§ **TASK PROMPT**: Print the data exactly. Pictures stay out.

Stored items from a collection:

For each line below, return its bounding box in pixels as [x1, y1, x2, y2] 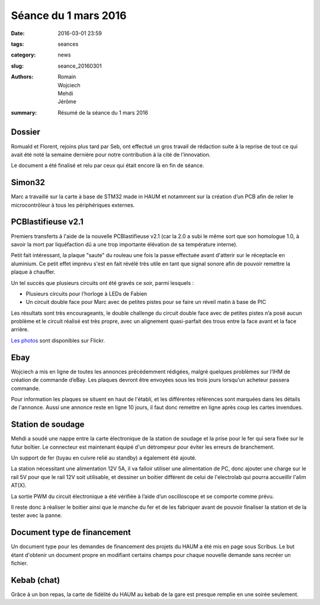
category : [11, 51, 36, 59]
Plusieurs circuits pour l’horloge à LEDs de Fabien [25, 290, 148, 297]
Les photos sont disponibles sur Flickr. [11, 337, 105, 344]
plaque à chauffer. [11, 268, 56, 275]
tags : [11, 40, 24, 47]
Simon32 [11, 178, 46, 188]
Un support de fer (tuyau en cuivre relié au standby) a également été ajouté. [11, 454, 197, 461]
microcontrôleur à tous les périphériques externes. [11, 201, 135, 208]

§ **RESULT OF THE TASK**:
For each line below, return its bounding box in pixels as [x1, y1, x2, y2] 
category : [11, 51, 36, 59]
Plusieurs circuits pour l’horloge à LEDs de Fabien [25, 290, 148, 297]
Les photos sont disponibles sur Flickr. [11, 337, 105, 344]
plaque à chauffer. [11, 268, 56, 275]
tags : [11, 40, 24, 47]
Simon32 [11, 178, 46, 188]
Un support de fer (tuyau en cuivre relié au standby) a également été ajouté. [11, 454, 197, 461]
microcontrôleur à tous les périphériques externes. [11, 201, 135, 208]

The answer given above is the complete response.